Tuesday, July 07, 2009

McNamara 4; Palin 2

That's the score on the Washington Post op-ed page: 4 pieces on Robert McNamara and 2 on Gov. Palin.

It's an interesting contrast. They represent the extremes of the governmental types, even human types: McNamara the ultimate rationalist and Palin the opposite.

Saturday, June 06, 2009

I Failed the Harvard Face Recognition Test

Freakonomics linked to a series of puzzlers from a Harvard research project. Being an impatient sort, I opted for the shortest-- a face recognition test. Simply put, they display a face (face only and a bit "off" from a normal portrait of the subject), you type the name (or say you don't know), they display the correct answer and you say whether you're familiar with the person.

Anyway, I did very poorly, only recognizing 25 percent of the people with whom I was familiar (I got Obama and George Clooney and Scarlett Johannsen :-). I've always been poor at facial recognition (and sometimes, more now, at remembering the name which goes with the face I recognize) which has often made me awkward in social events. Or, possibly it's because I've had below average exposure to social events that I never developed the neurons needed to recognizing and distinguishing faces. That's what some of the latest brain research might indicate, if you believe Malcolm Gladwell.

Monday, November 17, 2008

Combining Institutions

Some while back my local Safeway store installed a Starbucks counter. One would think it's good for everyone--Safeway customers get their caffeine fix, Safeway gets more traffic and profits from the counter--everyone profits.

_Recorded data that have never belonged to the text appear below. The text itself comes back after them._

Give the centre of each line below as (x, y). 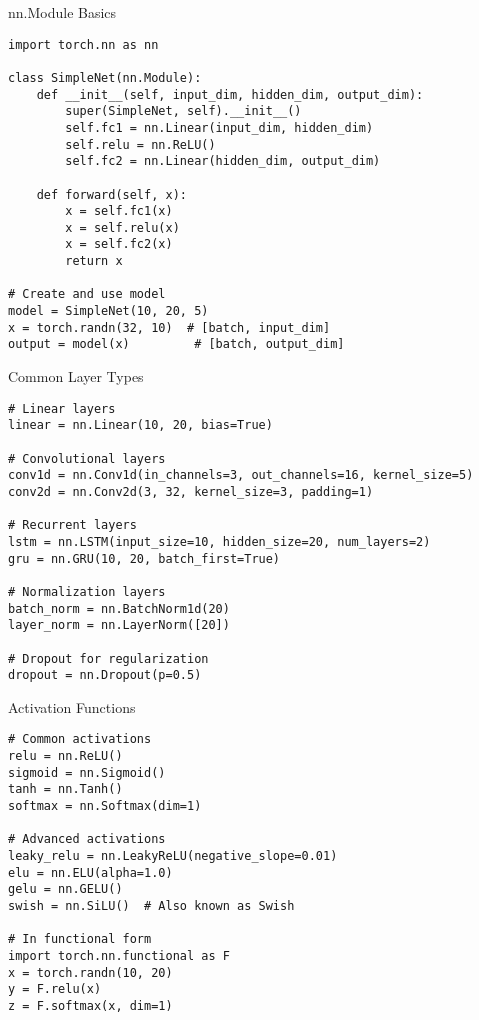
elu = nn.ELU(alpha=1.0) (90, 872)
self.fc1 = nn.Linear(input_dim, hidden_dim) (219, 127)
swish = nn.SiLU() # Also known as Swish (151, 905)
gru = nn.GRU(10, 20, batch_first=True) (144, 558)
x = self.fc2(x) (119, 244)
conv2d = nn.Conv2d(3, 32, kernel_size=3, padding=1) (191, 491)
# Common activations (80, 739)
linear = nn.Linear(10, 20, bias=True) (140, 425)

But, as is often the case with people and institutions, it's not that simple. For one thing, the Starbucks employees are actually Safeway employees, subject to their rules. In the wider world, Starbuck stores have a tip jar at the register, which tends to fill up rather quickly. But Safeway employees aren't supposed to take tips. And I'd suspect manning Starbucks counters is probably less desirable work than being a Safeway clerk, and probably gets paid a lower starting salary.

So over time there's been a big turnover of employees. And there's been attempts to put out a tip jar, which Safeway management at my local store seemed to cast a blind eye on, for a while. But in the last weeks, the jar has vanished, along with the woman who was the best (IMHO) employee, and the one who handled the Starbucks paperwork.

(Having lived through attempts to consolidate USDA agencies, I'm sensitized to these sorts of conflicts and problems.)

Tuesday, October 14, 2008

Food Co-ops

Stephanie Pierce blogs at Ethicurean about food co-ops she and her husband saw driving across America. Some good generalizations there, but I think she misses the most important element to a good co-op: finding a structure and a niche which ensures survival over the medium term. There were lots of producer and consumer co-ops in the 1920's and 30's, and again in the 1960's, but history tells us most of them failed or were bought out. A single smart, persistent, hard working person can initiate a co-op, attracting enough others to make it work for a while, but it's very hard to institutionalize that into a continuing organization which can outlive the founder (or her enthusiasm).